Capítulo 17

362 23 1
                                    

Ele

Estou dentro do carro, no estacionamento. Tinha entrado com Honey no hospital, mas meu pai me ligou e como eu queria muito falar com ele sobre o que aconteceu na semana passada, aproveitei que levaram Honey para tirar uma radiografia da mão e vim para o lado de fora conversar com ele, só que a conversa não foi como eu esperava.

Limpo uma lágrima que estava quase escapando de meus olhos ao ouvir uma batida leve no vidro do banco do passageiro, que me tira de meu devaneio, em seguida Honey entra. Seu braço está com uma tala ao envolto da mão direita.

- Tudo bem? - ela pergunta com um olhar meigo.
- Você está com uma mão enfaixada e pergunta para mim se estou bem? - sorrio para ela.

Ela abre um meio sorriso para mim, então o fecha.

- Posso ver que não está bem - diz olhando no fundo de meus olhos.

De alguma forma Honey saber que não estou bem faz com que eu fique pior, não quero que ela me veja assim. Mas parece que não consigo fingir muito bem perto dela. Meus olhos voltam a ficar marejados.

Agora eu sei o que meu pai foi fazer quando disse que precisava resolver umas coisas. Ele foi ver seu médico para saber o resultado dos exames que tinha feito. Exames que eu, seu próprio filho, não sabia que ele tinha feito.

- Está tudo bem - ela diz limpando uma lágrima que caiu em minha bochecha - pode me contar.. se quiser.

Penso um pouco e decido contar a ela. Acho que já tinha decidido que ia contar antes mesmo de pensar, a verdade é que não sei se conseguiria mentir para ela. Afinal, ela mora na minha casa e iria perceber que não estou bem de qualquer forma.

- Meu pai acabou de me ligar. Parece que.. - respiro fundo - ele está com câncer no pulmão. Estágio quatro. Os médicos disseram que as chances dele são baixas, o câncer já atingiu outros órgãos.

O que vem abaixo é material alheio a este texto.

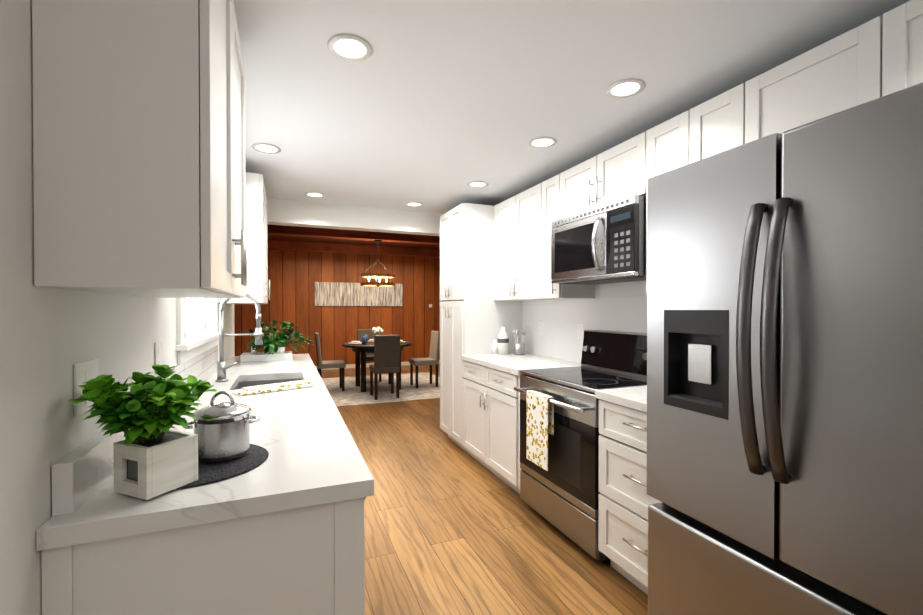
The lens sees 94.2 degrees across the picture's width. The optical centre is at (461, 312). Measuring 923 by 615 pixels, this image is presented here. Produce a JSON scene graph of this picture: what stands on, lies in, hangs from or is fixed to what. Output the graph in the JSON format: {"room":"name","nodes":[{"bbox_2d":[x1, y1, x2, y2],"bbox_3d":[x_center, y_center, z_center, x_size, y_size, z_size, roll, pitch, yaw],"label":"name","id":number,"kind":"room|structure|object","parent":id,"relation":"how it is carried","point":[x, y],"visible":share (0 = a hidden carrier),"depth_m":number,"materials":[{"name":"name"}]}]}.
{"room":"kitchen","nodes":[
{"label":"kitchen","id":0,"kind":"room"},
{"bbox_2d":[0,0,234,614],"bbox_3d":[-0.793,0.138,0.645,0.120,2.360,7.000,0,0,-22],"label":"wall","id":1,"kind":"structure","parent":0,"point":[50,338],"depth_m":0.78,"materials":[{"name":"white paint"}]},
{"bbox_2d":[74,358,97,415],"bbox_3d":[-0.867,0.170,0.993,0.006,0.115,0.120,0,0,-22],"label":"electrical outlet plate","id":2,"kind":"object","parent":1,"relation":"attached to","point":[85,371],"depth_m":0.97,"materials":[{"name":"white plastic"}]},
{"bbox_2d":[51,428,129,516],"bbox_3d":[-0.980,0.348,1.309,0.034,0.102,0.993,0,0,-22],"label":"backsplash","id":3,"kind":"structure","parent":1,"relation":"attached to","point":[78,475],"depth_m":0.90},
{"bbox_2d":[32,0,251,303],"bbox_3d":[-0.820,-0.505,1.240,0.283,0.905,0.870,0,0,-22],"label":"upper cabinet","id":4,"kind":"object","parent":1,"relation":"attached to","point":[145,183],"depth_m":0.85,"materials":[{"name":"white wood"}]},
{"bbox_2d":[155,341,161,374],"bbox_3d":[-1.098,0.164,1.553,0.006,0.115,0.075,0,0,-22],"label":"electrical outlet plate","id":5,"kind":"object","parent":1,"relation":"attached to","point":[158,345],"depth_m":1.54,"materials":[{"name":"white plastic"}]},
{"bbox_2d":[191,298,191,328],"bbox_3d":[-1.627,-0.281,2.407,0.001,1.430,1.840,0,0,-22],"label":"window","id":6,"kind":"structure","parent":1,"relation":"in","point":[191,313],"depth_m":2.91,"materials":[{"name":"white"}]},
{"bbox_2d":[176,298,218,364],"bbox_3d":[-1.448,-0.275,2.319,0.145,0.990,1.130,0,0,-22],"label":"window unit","id":7,"kind":"structure","parent":1,"relation":"in","point":[202,336],"depth_m":2.31,"materials":[{"name":"white"}]},
{"bbox_2d":[218,173,267,303],"bbox_3d":[-1.685,-0.521,3.344,0.283,0.905,0.840,0,0,-22],"label":"upper cabinet","id":8,"kind":"object","parent":1,"relation":"attached to","point":[259,199],"depth_m":3.00,"materials":[{"name":"white wood"}]},
{"bbox_2d":[234,250,439,365],"bbox_3d":[-2.222,-0.062,9.744,7.800,2.620,0.120,0,0,-22],"label":"wall","id":9,"kind":"structure","parent":0,"point":[294,277],"depth_m":9.48,"materials":[{"name":"brown wood"}]},
{"bbox_2d":[315,282,402,305],"bbox_3d":[-2.276,-0.402,9.636,1.940,0.520,0.030,0,0,-22],"label":"picture","id":10,"kind":"object","parent":9,"relation":"attached to","point":[339,294],"visible":0.93,"depth_m":9.58,"materials":[{"name":"fabric"}]},
{"bbox_2d":[315,360,439,369],"bbox_3d":[-2.196,1.203,9.691,7.800,0.090,0.014,0,0,-22],"label":"baseboard","id":11,"kind":"structure","parent":9,"relation":"attached to","point":[368,364],"depth_m":9.65,"materials":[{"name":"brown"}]},
{"bbox_2d":[439,276,441,359],"bbox_3d":[-0.066,0.181,10.550,1.000,2.120,0.028,0,0,-22],"label":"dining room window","id":12,"kind":"structure","parent":9,"relation":"in","point":[439,313],"depth_m":10.37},
{"bbox_2d":[267,235,439,248],"bbox_3d":[-1.223,-1.404,7.306,8.040,0.100,5.370,0,0,-22],"label":"ceiling","id":13,"kind":"structure","parent":0,"point":[336,241],"depth_m":8.35,"materials":[{"name":"brown wood"}]},
{"bbox_2d":[267,224,439,257],"bbox_3d":[-1.172,-1.272,7.182,7.800,0.159,3.800,0,0,-22],"label":"beam","id":14,"kind":"structure","parent":13,"relation":"attached to","point":[281,230],"depth_m":7.43,"materials":[{"name":"brown wood"}]},
{"bbox_2d":[360,240,394,286],"bbox_3d":[-1.385,-0.806,7.098,0.564,0.768,0.564,0,0,-22],"label":"pendant chandelier","id":15,"kind":"object","parent":13,"relation":"hanging from","point":[378,276],"visible":1,"depth_m":6.97,"materials":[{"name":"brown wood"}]},
{"bbox_2d":[267,198,442,235],"bbox_3d":[-0.174,-0.074,4.763,7.800,2.720,0.150,0,0,-22],"label":"wall","id":16,"kind":"structure","parent":0,"point":[283,212],"depth_m":4.29,"materials":[{"name":"white paint"}]},
{"bbox_2d":[321,364,647,614],"bbox_3d":[0.159,1.332,3.965,8.200,0.080,12.800,0,0,-22],"label":"floor","id":17,"kind":"structure","parent":0,"point":[451,527],"depth_m":2.45,"materials":[{"name":"brown wood"}]},
{"bbox_2d":[41,497,365,614],"bbox_3d":[-0.611,0.876,1.162,0.603,0.875,0.512,0,0,-22],"label":"base cabinet","id":18,"kind":"object","parent":17,"relation":"on","point":[280,530],"depth_m":0.93,"materials":[{"name":"white wood"}]},
{"bbox_2d":[36,354,373,552],"bbox_3d":[-1.097,0.410,2.367,0.623,0.039,3.148,0,0,-22],"label":"countertop","id":19,"kind":"structure","parent":18,"relation":"on","point":[314,459],"depth_m":1.02,"materials":[{"name":"white stone"}]},
{"bbox_2d":[69,364,216,499],"bbox_3d":[-0.712,0.258,0.995,0.266,0.274,0.279,0,0,-22],"label":"potted plant","id":20,"kind":"object","parent":19,"relation":"on","point":[151,459],"visible":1,"depth_m":0.94,"materials":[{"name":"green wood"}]},
{"bbox_2d":[176,444,268,488],"bbox_3d":[-0.695,0.397,1.130,0.340,0.005,0.340,0,0,-22],"label":"placemat","id":21,"kind":"object","parent":19,"relation":"on","point":[254,456],"visible":0.19,"depth_m":1.09,"materials":[{"name":"black fabric"}]},
{"bbox_2d":[182,391,259,463],"bbox_3d":[-0.655,0.304,1.173,0.187,0.178,0.142,0,0,-22],"label":"stock pot","id":22,"kind":"object","parent":21,"relation":"on","point":[222,430],"visible":0.94,"depth_m":1.12,"materials":[{"name":"silver metal"}]},
{"bbox_2d":[215,293,263,381],"bbox_3d":[-1.272,0.134,2.459,0.248,0.510,0.064,0,0,-22],"label":"faucet","id":23,"kind":"object","parent":19,"relation":"on","point":[258,334],"visible":0.77,"depth_m":2.42,"materials":[{"name":"silver metal"}]},
{"bbox_2d":[236,377,299,388],"bbox_3d":[-1.101,0.512,2.467,0.385,0.191,0.540,0,0,-22],"label":"sink","id":24,"kind":"object","parent":19,"relation":"in","point":[248,381],"depth_m":2.69,"materials":[{"name":"silver metal"}]},
{"bbox_2d":[232,380,313,395],"bbox_3d":[-0.941,0.378,2.161,0.370,0.026,0.105,0,1,-42],"label":"towel","id":25,"kind":"object","parent":19,"relation":"on","point":[266,388],"visible":1,"depth_m":2.12,"materials":[{"name":"white fabric"}]},
{"bbox_2d":[240,320,313,361],"bbox_3d":[-1.465,0.223,3.439,0.542,0.317,0.542,0,0,-22],"label":"potted plant","id":26,"kind":"object","parent":19,"relation":"on","point":[278,353],"visible":0.92,"depth_m":3.40,"materials":[{"name":"green plant"}]},
{"bbox_2d":[322,372,439,406],"bbox_3d":[-1.295,1.260,7.303,2.350,0.012,2.520,0,0,-22],"label":"rug","id":27,"kind":"object","parent":17,"relation":"on","point":[352,394],"visible":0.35,"depth_m":6.90,"materials":[{"name":"beige fabric"}]},
{"bbox_2d":[314,332,345,390],"bbox_3d":[-2.124,0.791,6.915,0.456,0.932,0.375,0,0,-22],"label":"dining chair","id":28,"kind":"object","parent":27,"relation":"on","point":[339,364],"visible":0.79,"depth_m":6.79,"materials":[{"name":"black wood"}]},
{"bbox_2d":[357,329,380,381],"bbox_3d":[-1.688,0.783,7.848,0.375,0.932,0.456,0,0,-22],"label":"dining chair","id":29,"kind":"object","parent":27,"relation":"on","point":[371,335],"visible":0.17,"depth_m":7.96,"materials":[{"name":"black wood"}]},
{"bbox_2d":[342,341,412,391],"bbox_3d":[-1.392,0.883,7.130,1.150,0.743,1.150,0,0,-22],"label":"dining table","id":30,"kind":"object","parent":27,"relation":"on","point":[364,349],"visible":0.58,"depth_m":6.85,"materials":[{"name":"black wood"}]},
{"bbox_2d":[349,335,366,343],"bbox_3d":[-1.707,0.447,6.956,0.249,0.130,0.326,0,1,-28],"label":"tableware","id":31,"kind":"object","parent":30,"relation":"on","point":[364,338],"depth_m":6.88,"materials":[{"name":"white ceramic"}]},
{"bbox_2d":[369,327,383,341],"bbox_3d":[-1.397,0.376,7.129,0.166,0.270,0.193,0,0,26],"label":"flowers","id":32,"kind":"object","parent":30,"relation":"on","point":[377,330],"depth_m":7.08,"materials":[{"name":"white plant"}]},
{"bbox_2d":[369,335,399,399],"bbox_3d":[-1.151,0.795,6.409,0.375,0.932,0.456,0,0,-22],"label":"dining chair","id":33,"kind":"object","parent":27,"relation":"on","point":[386,353],"visible":1,"depth_m":6.23,"materials":[{"name":"grey fabric"}]},
{"bbox_2d":[409,331,439,387],"bbox_3d":[-0.627,0.788,7.314,0.456,0.932,0.375,0,0,-22],"label":"dining chair","id":34,"kind":"object","parent":27,"relation":"on","point":[431,359],"visible":0.98,"depth_m":7.22,"materials":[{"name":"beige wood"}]},
{"bbox_2d":[440,203,521,454],"bbox_3d":[0.164,0.155,4.207,0.656,2.270,0.600,0,0,-22],"label":"pantry cabinet","id":35,"kind":"object","parent":17,"relation":"on","point":[475,316],"visible":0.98,"depth_m":3.93,"materials":[{"name":"white wood"}]},
{"bbox_2d":[462,361,521,493],"bbox_3d":[0.488,0.859,3.468,0.623,0.875,1.016,0,0,-22],"label":"base cabinet","id":36,"kind":"object","parent":17,"relation":"on","point":[490,418],"depth_m":3.28,"materials":[{"name":"white wood"}]},
{"bbox_2d":[461,353,580,376],"bbox_3d":[0.481,0.402,3.461,0.638,0.039,1.016,0,0,-22],"label":"countertop","id":37,"kind":"structure","parent":36,"relation":"on","point":[508,363],"depth_m":3.34,"materials":[{"name":"white stone"}]},
{"bbox_2d":[492,327,525,354],"bbox_3d":[0.432,0.256,3.874,0.263,0.245,0.222,0,0,-22],"label":"soap bottles","id":38,"kind":"object","parent":37,"relation":"on","point":[501,346],"visible":1,"depth_m":3.85,"materials":[{"name":"white ceramic"}]},
{"bbox_2d":[514,330,646,561],"bbox_3d":[0.788,0.715,2.626,0.684,1.175,0.760,0,0,-22],"label":"range","id":39,"kind":"object","parent":17,"relation":"on","point":[562,493],"visible":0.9,"depth_m":2.47,"materials":[{"name":"silver metal"}]},
{"bbox_2d":[526,390,553,470],"bbox_3d":[0.464,0.693,2.547,0.044,0.421,0.230,0,0,-22],"label":"towel","id":40,"kind":"object","parent":39,"relation":"hanging from","point":[539,417],"visible":0.98,"depth_m":2.52,"materials":[{"name":"white fabric"}]},
{"bbox_2d":[595,397,661,594],"bbox_3d":[1.081,0.870,2.024,0.623,0.875,0.569,0,0,-22],"label":"base cabinet","id":41,"kind":"object","parent":17,"relation":"on","point":[624,501],"depth_m":2.00,"materials":[{"name":"white wood"}]},
{"bbox_2d":[595,386,646,412],"bbox_3d":[1.074,0.413,2.018,0.638,0.039,0.569,0,0,-22],"label":"countertop","id":42,"kind":"structure","parent":41,"relation":"on","point":[631,397],"depth_m":2.05,"materials":[{"name":"white stone"}]},
{"bbox_2d":[647,82,922,614],"bbox_3d":[1.186,0.421,1.278,0.956,1.785,0.862,0,0,-22],"label":"refrigerator","id":43,"kind":"object","parent":17,"relation":"on","point":[785,373],"visible":1,"depth_m":1.08,"materials":[{"name":"grey metal"}]},
{"bbox_2d":[233,0,909,213],"bbox_3d":[0.417,-1.106,1.149,2.750,0.120,7.270,0,0,-22],"label":"ceiling","id":44,"kind":"structure","parent":0,"point":[434,106],"depth_m":1.94,"materials":[{"name":"white paint"}]},
{"bbox_2d":[251,143,280,153],"bbox_3d":[-1.253,-1.055,2.749,0.170,0.006,0.176,0,0,-22],"label":"recessed light","id":45,"kind":"object","parent":44,"relation":"in","point":[261,147],"depth_m":2.76,"materials":[{"name":"white plastic"}]},
{"bbox_2d":[305,192,324,196],"bbox_3d":[-1.319,-1.064,3.861,0.163,0.006,0.170,0,0,-22],"label":"recessed light","id":46,"kind":"object","parent":44,"relation":"in","point":[312,194],"depth_m":3.86,"materials":[{"name":"white plastic"}]},
{"bbox_2d":[327,34,372,60],"bbox_3d":[-0.440,-1.047,1.695,0.173,0.006,0.175,0,0,-22],"label":"recessed light","id":47,"kind":"object","parent":44,"relation":"in","point":[349,47],"depth_m":1.69,"materials":[{"name":"white plastic"}]},
{"bbox_2d":[467,181,487,187],"bbox_3d":[0.136,-1.061,3.547,0.173,0.006,0.178,0,0,-22],"label":"recessed light","id":48,"kind":"object","parent":44,"relation":"in","point":[477,184],"depth_m":3.55,"materials":[{"name":"white plastic"}]},
{"bbox_2d":[528,137,556,147],"bbox_3d":[0.502,-1.054,2.655,0.173,0.006,0.176,0,0,-22],"label":"recessed light","id":49,"kind":"object","parent":44,"relation":"in","point":[539,142],"depth_m":2.66,"materials":[{"name":"white plastic"}]},
{"bbox_2d":[606,79,645,97],"bbox_3d":[0.768,-1.049,2.009,0.174,0.006,0.176,0,0,-22],"label":"recessed light","id":50,"kind":"object","parent":44,"relation":"in","point":[625,88],"depth_m":2.01,"materials":[{"name":"white plastic"}]},
{"bbox_2d":[595,280,646,297],"bbox_3d":[1.639,0.130,1.645,0.120,2.360,7.000,0,0,-22],"label":"wall","id":51,"kind":"structure","parent":0,"point":[625,289],"depth_m":2.87,"materials":[{"name":"white paint"}]},
{"bbox_2d":[494,187,533,300],"bbox_3d":[0.601,-0.540,3.597,0.308,0.870,0.844,0,0,-22],"label":"upper cabinet","id":52,"kind":"object","parent":51,"relation":"attached to","point":[514,216],"depth_m":3.57,"materials":[{"name":"white wood"}]},
{"bbox_2d":[539,322,543,335],"bbox_3d":[0.696,0.144,3.744,0.006,0.115,0.075,0,0,-22],"label":"electrical outlet plate","id":53,"kind":"object","parent":51,"relation":"attached to","point":[541,324],"depth_m":3.73,"materials":[{"name":"white plastic"}]},
{"bbox_2d":[534,175,594,299],"bbox_3d":[0.771,-0.537,3.184,0.308,0.870,0.290,0,0,-22],"label":"upper cabinet","id":54,"kind":"object","parent":51,"relation":"attached to","point":[546,192],"depth_m":3.15,"materials":[{"name":"white wood"}]},
{"bbox_2d":[577,324,583,339],"bbox_3d":[0.901,0.148,3.245,0.006,0.115,0.075,0,0,-22],"label":"electrical outlet plate","id":55,"kind":"object","parent":51,"relation":"attached to","point":[580,331],"depth_m":3.24,"materials":[{"name":"white plastic"}]},
{"bbox_2d":[558,132,645,219],"bbox_3d":[0.973,-0.800,2.690,0.308,0.335,0.770,0,0,-22],"label":"upper cabinet","id":56,"kind":"object","parent":51,"relation":"attached to","point":[618,172],"depth_m":2.57,"materials":[{"name":"white wood"}]},
{"bbox_2d":[551,195,645,284],"bbox_3d":[0.907,-0.408,2.666,0.430,0.429,0.764,0,0,-22],"label":"microwave","id":57,"kind":"object","parent":56,"relation":"attached to","point":[604,244],"visible":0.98,"depth_m":2.48,"materials":[{"name":"silver metal"}]},
{"bbox_2d":[646,82,745,293],"bbox_3d":[1.220,-0.528,2.091,0.308,0.870,0.526,0,0,-22],"label":"upper cabinet","id":58,"kind":"object","parent":51,"relation":"attached to","point":[717,125],"depth_m":1.99,"materials":[{"name":"white wood"}]},
{"bbox_2d":[746,0,922,142],"bbox_3d":[1.489,-0.738,1.435,0.308,0.440,0.885,0,0,-22],"label":"upper cabinet","id":59,"kind":"object","parent":51,"relation":"attached to","point":[875,58],"depth_m":1.48,"materials":[{"name":"white wood"}]}
]}

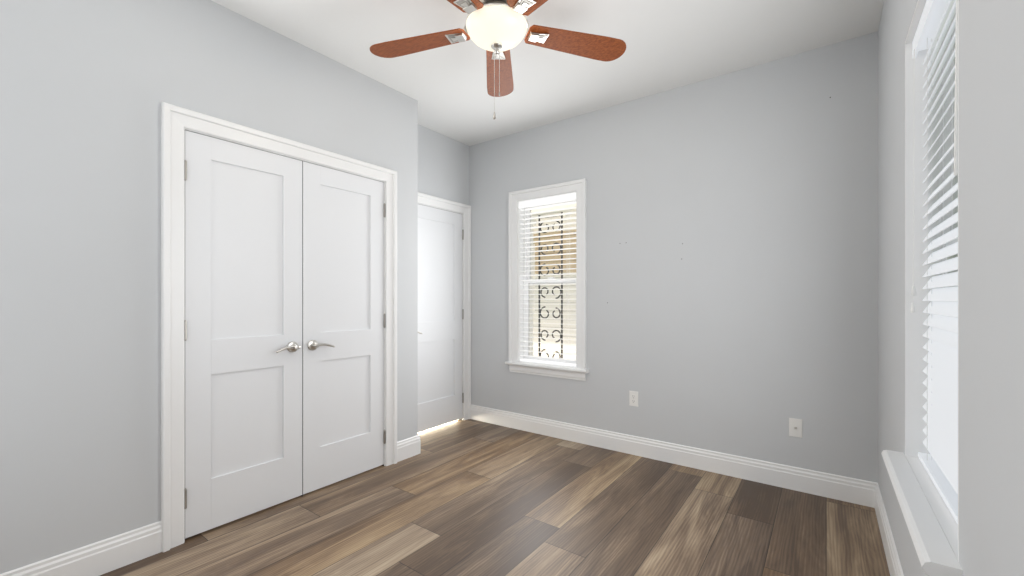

Eu estava conseguindo me controlar bem, mas agora contando tudo para Honey parece que tudo é mais real, e algumas pequenas lágrimas começam a cair.
Jamais pensei que choraria por meu pai. Mas também nunca pensei que ele morreria de câncer.
Por mais que meu pai seja cruel quase toda vez que vem me ver, ele é a única família que eu tive durante toda a minha vida. E se já me sinto sozinho mesmo que meu pai esteja vivo, se ele morrer eu realmente não terei mais ninguém.

- Ei, olhe para mim - ela segura em meu queixo com a mão esquerda - vai ficar tudo bem. Vai dar tudo certo. Ele ainda tem chances, certo? Não perca as esperanças, tá bem?

Honey se estica e me dá o abraço mais forte que já recebi em toda a minha vida - mesmo que esteja usando somente um braço.

- Ele é a única família que eu tenho, não posso perdê-lo - eu digo em meio à seu abraço.
- Você não vai perdê-lo, vai dar tudo certo. Ele está vivo, é isso que importa. Significa que ele ainda pode se curar. E mesmo se isso acontecer, mesmo se ele partir..

Me lembro que Honey perdeu seu pai quando era criança, e mesmo que faça muito tempo eu sei que Honey ainda se lembra.

- A dor .. ela vai embora?
- No começo é quase insuportável e parece que não vai passar nunca, mas depois de um tempo.. bom, com o tempo a dor vai ficando menos insuportável, até chegar o dia em que você simplesmente se levanta e percebe que não dói tanto assim. A lembrança é sempre dolorosa, mas com o tempo se aprende a conviver com ela.
- Eu vou ficar sozinho - digo - sempre fui sozinho, mas agora vou ficar mesmo sozinho.
- Ei, olha para mim - ela vira meu rosto para si com sua mão esquerda - você não está sozinho. Você tem seus amigos, que tenho certeza que vão ficar ao seu lado..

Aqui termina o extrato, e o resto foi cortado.